With the death of Sir Sean Connery in 2020, Shirley Eaton became the last surviving major cast member.

Although the character Oddjob is Korean, he is played by Harold Sakata who is of Japanese descent.

Shortly after the movie premiered, Corgi toys issued a model DB5 which included the ejector seat, bullet proof shield and machine guns (coupled with the front rams which, although were built into the original car, were not used in the movie) Contrary to another submission on here, the first issue (Corgi 261) was in gold, not silver. The development team thought their first prototype painted silver looked too much like the original unpainted alloy and decided to release it instead (as a nod to the film title) painted gold. Subsequent issues (starting with Corgi 270 ) were painted silver and included the additional features of the tyre shredders and revolving number plates.

Sir Sean Connery's first day of filming was March 19, 1964, at Stage D, Pinewood Studios for shooting of the South American El Scorpio Nightclub opening sequence.

Contrary to popular belief, Sean Connery didn't start wearing a hairpiece when he made "Goldfinger." He began doing so whilst making "Doctor No."

After their golf match, 007 follows Goldfinger to the airport. The map on the scanner clearly shows Southend-on-Sea, Essex, England.

The scene where Goldfinger's car is loaded into the airplane for Geneva was filmed at Southend Airport. It was the U.K.'s third busiest airport at the time. Originally created to be RAF Rochford, by the 2010s, it was re-named London Southend Airport. The real world location of it, in Essex, England, exactly matches the map seen in Bond's in car map, located north of the River Thames, and south of the River Crouch.

The main theme was selected by the American Film Institute number fifty-three on the list of the Top 100 from movies of the past one hundred years.

Sir Sean Connery and Gert Fröbe appeared in The Longest Day (1962).

This was chosen as the third movie because of the legal issues surrounding Thunderball (1965).

Although third in the EON series, this was the first Bond movie to be shown on television in the U.S. ABC broadcast it in its Sunday Night Movie slot on September 17, 1972. It was not broadcast in the U.K. until November 3, 1976.

Since the release date for this movie had been pre-determined and filming had finished close to that date, John Barry received some edits directly from the cutting-room floor, rather than as a finished edit, and scored some sequences from the rough initial prints.
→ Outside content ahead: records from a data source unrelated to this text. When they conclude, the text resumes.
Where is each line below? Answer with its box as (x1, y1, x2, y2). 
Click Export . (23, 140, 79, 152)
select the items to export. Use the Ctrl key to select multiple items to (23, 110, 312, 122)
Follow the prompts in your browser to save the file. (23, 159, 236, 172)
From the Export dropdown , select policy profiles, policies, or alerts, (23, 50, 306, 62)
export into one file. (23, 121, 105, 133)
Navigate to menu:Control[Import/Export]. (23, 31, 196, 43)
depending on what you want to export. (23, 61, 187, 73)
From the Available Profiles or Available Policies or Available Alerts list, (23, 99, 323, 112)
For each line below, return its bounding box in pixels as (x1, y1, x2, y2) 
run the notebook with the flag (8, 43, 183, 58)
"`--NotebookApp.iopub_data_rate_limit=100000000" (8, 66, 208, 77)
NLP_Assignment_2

In 1964 when NBC started showing The Man From Uncle it was first going to be called Solo for the main character Napoleon Solo played by Robert Vaughn. The network changed the original title fearing that they maybe sued over copyright on the name Solo.

Pussy and Tilly were both brunette in the book. In this movie, they're blonde.
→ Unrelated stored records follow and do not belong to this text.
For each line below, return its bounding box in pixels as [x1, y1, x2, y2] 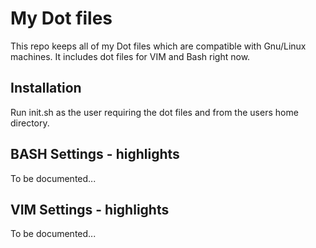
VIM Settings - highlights [10, 201, 170, 218]
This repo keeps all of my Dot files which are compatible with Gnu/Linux [10, 40, 307, 52]
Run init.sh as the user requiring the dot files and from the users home [10, 106, 299, 118]
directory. [10, 117, 50, 129]
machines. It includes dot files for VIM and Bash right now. [10, 50, 251, 62]
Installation [10, 80, 82, 97]
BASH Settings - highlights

This is the first movie in which Bond drives his Aston Martin DB5. The others being Thunderball (1965), GoldenEye (1995), Tomorrow Never Dies (1997), The World Is Not Enough (1999), Casino Royale (2006), Skyfall (2012), and Spectre (2015). The DB5 has appeared with three different licence plates; BMT 216A (this movie, Thunderball (1965), Skyfall (2012), Spectre (2015)), BMT 214A (GoldenEye (1995), Tomorrow Never Dies (1997), The World Is Not Enough (1999)), and 56526 (Casino Royale (2006)), which was the unique DB5 for being the only left hand drive DB5 Bond drives. Therefore, with eight movies, the DB5 car has appeared in more Bond movies than any actor who has played Bond.
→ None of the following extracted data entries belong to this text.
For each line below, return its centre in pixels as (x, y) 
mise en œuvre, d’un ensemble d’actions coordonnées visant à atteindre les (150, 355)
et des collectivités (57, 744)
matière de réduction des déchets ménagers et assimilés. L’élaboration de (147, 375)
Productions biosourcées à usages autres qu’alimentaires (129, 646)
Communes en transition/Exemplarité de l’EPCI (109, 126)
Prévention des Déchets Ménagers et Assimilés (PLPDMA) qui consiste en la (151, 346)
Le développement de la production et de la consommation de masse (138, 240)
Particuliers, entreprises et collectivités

In the golf scene, Bond's sweater bears the Slazenger logo.

Jack Lord was originally expected to reprise his role as Felix Leiter from Dr No. However, he demanded equal top billing and the same fee as Sean Connery. To the producers this was unacceptable and Lord was dropped.

In the novel, Goldfinger actually intends to steal the gold in Ft Knox. The movie dismisses this as a practical impossibility, and instead has Goldfinger planning to irradiate the gold with a small, dirty nuclear device. This makes Goldfinger the only Bond film with a more "realistic" plot point than the novel it's based on.

Sean Connery had a large tattoo of an anchor on his right forearm. Makeup was used to disguise it with varying ;eves of success throughout this film and the Bond series. It is best seen in publicity still shots (including in IMDb photo galleries).

For her 5 minute role Shirley Eaton received more public & media attention than the lead Bond girl Honor Blackman.

Of the six EON-produced films starring Sean Connery as Bond, this is the only one where he doesn't end up in a watercraft of some sort at the end.

Dame Shirley Bassey was the first singer for the movie's opening sequence. Also the most for signing another two movie opening sequences for Diamonds Are Forever (1971) and Moonraker (1979).

Producer Harry Saltzman disliked Richard Maibaum's first draft and brought in Paul Dehn to revise it. Director Guy Hamilton said that Dehn "brought out the British side of things." Sir Sean Connery disliked his draft, so Maibaum returned.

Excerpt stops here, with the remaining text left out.